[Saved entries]

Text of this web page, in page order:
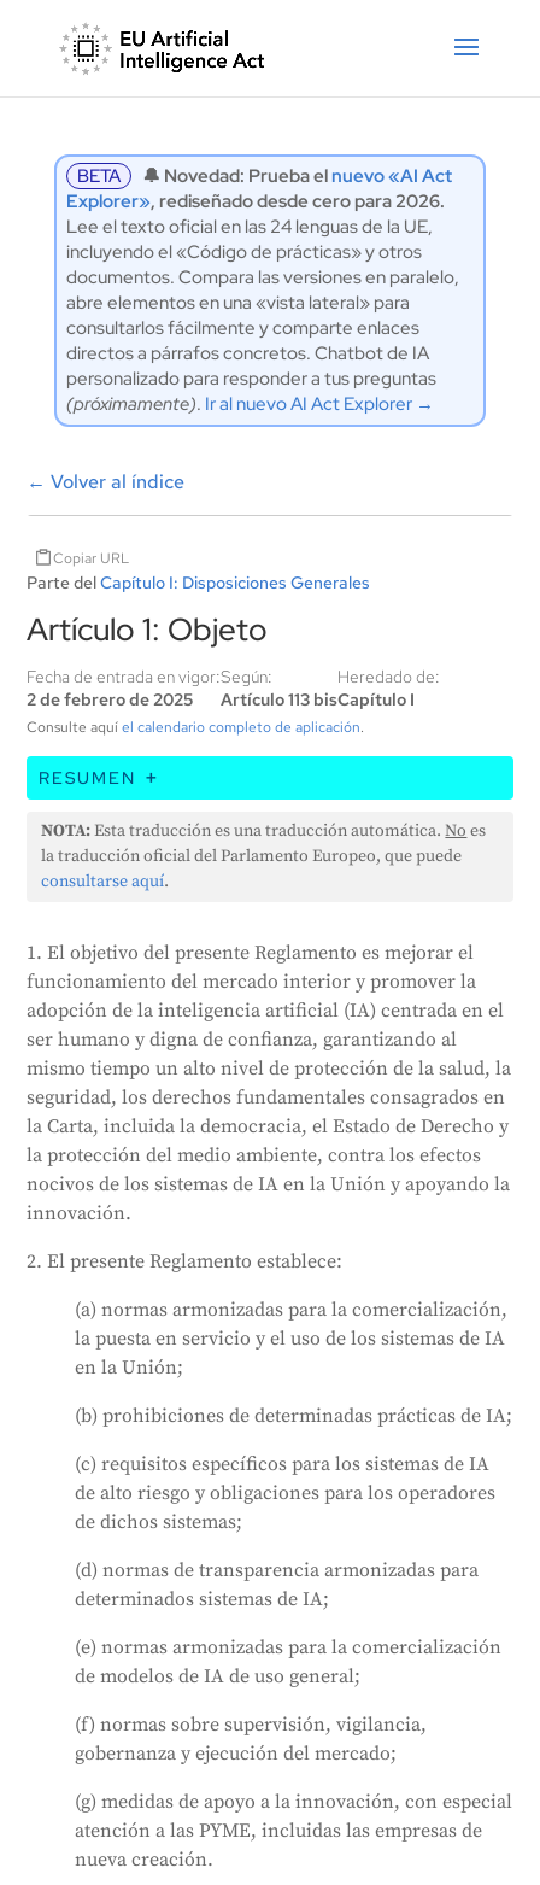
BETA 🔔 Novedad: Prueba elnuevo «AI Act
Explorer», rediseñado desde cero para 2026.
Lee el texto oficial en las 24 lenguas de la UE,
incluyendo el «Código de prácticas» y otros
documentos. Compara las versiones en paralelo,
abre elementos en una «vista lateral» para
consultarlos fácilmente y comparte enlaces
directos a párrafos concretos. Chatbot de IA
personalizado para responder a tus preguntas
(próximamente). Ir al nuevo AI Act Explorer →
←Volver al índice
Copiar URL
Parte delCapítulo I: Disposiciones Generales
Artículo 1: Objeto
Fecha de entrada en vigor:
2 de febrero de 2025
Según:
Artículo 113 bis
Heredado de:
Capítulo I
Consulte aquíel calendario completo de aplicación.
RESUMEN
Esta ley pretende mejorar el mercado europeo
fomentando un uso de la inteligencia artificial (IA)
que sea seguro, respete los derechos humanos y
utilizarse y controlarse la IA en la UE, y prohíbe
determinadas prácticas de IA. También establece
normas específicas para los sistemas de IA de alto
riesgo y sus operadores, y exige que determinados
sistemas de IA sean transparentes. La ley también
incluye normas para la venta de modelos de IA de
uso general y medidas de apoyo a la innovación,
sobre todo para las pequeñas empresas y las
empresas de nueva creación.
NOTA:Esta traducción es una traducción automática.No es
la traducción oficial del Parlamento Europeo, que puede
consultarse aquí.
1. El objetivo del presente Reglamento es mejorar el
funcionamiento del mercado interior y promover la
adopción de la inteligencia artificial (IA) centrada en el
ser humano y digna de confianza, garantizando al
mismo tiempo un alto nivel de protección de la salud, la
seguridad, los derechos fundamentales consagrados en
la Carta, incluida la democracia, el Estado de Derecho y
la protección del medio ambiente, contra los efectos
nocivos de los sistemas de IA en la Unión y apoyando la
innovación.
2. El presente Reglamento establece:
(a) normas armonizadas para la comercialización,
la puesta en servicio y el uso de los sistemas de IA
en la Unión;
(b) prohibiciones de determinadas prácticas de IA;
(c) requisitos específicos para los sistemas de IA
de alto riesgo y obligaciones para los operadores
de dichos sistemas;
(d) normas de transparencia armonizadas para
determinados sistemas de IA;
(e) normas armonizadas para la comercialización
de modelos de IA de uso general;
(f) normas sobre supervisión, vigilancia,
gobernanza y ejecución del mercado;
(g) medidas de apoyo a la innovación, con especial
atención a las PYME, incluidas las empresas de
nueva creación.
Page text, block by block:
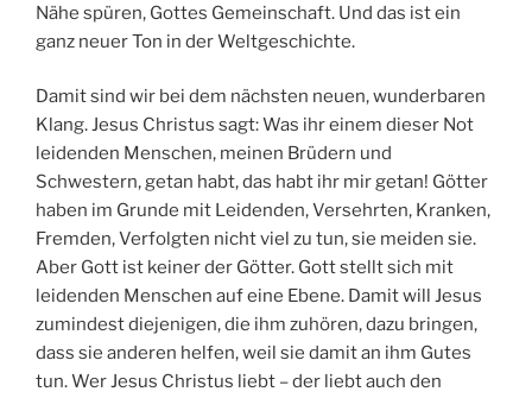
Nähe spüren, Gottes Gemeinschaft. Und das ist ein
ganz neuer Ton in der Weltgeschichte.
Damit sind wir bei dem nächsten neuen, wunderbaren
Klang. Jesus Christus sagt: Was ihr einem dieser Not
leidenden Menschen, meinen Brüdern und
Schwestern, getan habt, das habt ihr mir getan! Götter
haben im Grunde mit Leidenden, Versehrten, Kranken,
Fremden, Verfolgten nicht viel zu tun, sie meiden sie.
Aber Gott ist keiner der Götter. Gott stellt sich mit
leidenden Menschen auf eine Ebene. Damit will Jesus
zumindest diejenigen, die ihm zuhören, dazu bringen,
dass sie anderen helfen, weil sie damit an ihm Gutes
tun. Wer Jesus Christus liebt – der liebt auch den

* Exercise
Except for the pictures, set down all of the records exactly as they are.

* Exercise output
Text of this web page, in page order:
BETA 🔔 Novedad: Prueba elnuevo «AI Act
Explorer», rediseñado desde cero para 2026.
Lee el texto oficial en las 24 lenguas de la UE,
incluyendo el «Código de prácticas» y otros
documentos. Compara las versiones en paralelo,
abre elementos en una «vista lateral» para
consultarlos fácilmente y comparte enlaces
directos a párrafos concretos. Chatbot de IA
personalizado para responder a tus preguntas
(próximamente). Ir al nuevo AI Act Explorer →
←Volver al índice
Copiar URL
Parte delCapítulo I: Disposiciones Generales
Artículo 1: Objeto
Fecha de entrada en vigor:
2 de febrero de 2025
Según:
Artículo 113 bis
Heredado de:
Capítulo I
Consulte aquíel calendario completo de aplicación.
RESUMEN
Esta ley pretende mejorar el mercado europeo
fomentando un uso de la inteligencia artificial (IA)
que sea seguro, respete los derechos humanos y
utilizarse y controlarse la IA en la UE, y prohíbe
determinadas prácticas de IA. También establece
normas específicas para los sistemas de IA de alto
riesgo y sus operadores, y exige que determinados
sistemas de IA sean transparentes. La ley también
incluye normas para la venta de modelos de IA de
uso general y medidas de apoyo a la innovación,
sobre todo para las pequeñas empresas y las
empresas de nueva creación.
NOTA:Esta traducción es una traducción automática.No es
la traducción oficial del Parlamento Europeo, que puede
consultarse aquí.
1. El objetivo del presente Reglamento es mejorar el
funcionamiento del mercado interior y promover la
adopción de la inteligencia artificial (IA) centrada en el
ser humano y digna de confianza, garantizando al
mismo tiempo un alto nivel de protección de la salud, la
seguridad, los derechos fundamentales consagrados en
la Carta, incluida la democracia, el Estado de Derecho y
la protección del medio ambiente, contra los efectos
nocivos de los sistemas de IA en la Unión y apoyando la
innovación.
2. El presente Reglamento establece:
(a) normas armonizadas para la comercialización,
la puesta en servicio y el uso de los sistemas de IA
en la Unión;
(b) prohibiciones de determinadas prácticas de IA;
(c) requisitos específicos para los sistemas de IA
de alto riesgo y obligaciones para los operadores
de dichos sistemas;
(d) normas de transparencia armonizadas para
determinados sistemas de IA;
(e) normas armonizadas para la comercialización
de modelos de IA de uso general;
(f) normas sobre supervisión, vigilancia,
gobernanza y ejecución del mercado;
(g) medidas de apoyo a la innovación, con especial
atención a las PYME, incluidas las empresas de
nueva creación.
Page text, block by block:
Nähe spüren, Gottes Gemeinschaft. Und das ist ein
ganz neuer Ton in der Weltgeschichte.
Damit sind wir bei dem nächsten neuen, wunderbaren
Klang. Jesus Christus sagt: Was ihr einem dieser Not
leidenden Menschen, meinen Brüdern und
Schwestern, getan habt, das habt ihr mir getan! Götter
haben im Grunde mit Leidenden, Versehrten, Kranken,
Fremden, Verfolgten nicht viel zu tun, sie meiden sie.
Aber Gott ist keiner der Götter. Gott stellt sich mit
leidenden Menschen auf eine Ebene. Damit will Jesus
zumindest diejenigen, die ihm zuhören, dazu bringen,
dass sie anderen helfen, weil sie damit an ihm Gutes
tun. Wer Jesus Christus liebt – der liebt auch den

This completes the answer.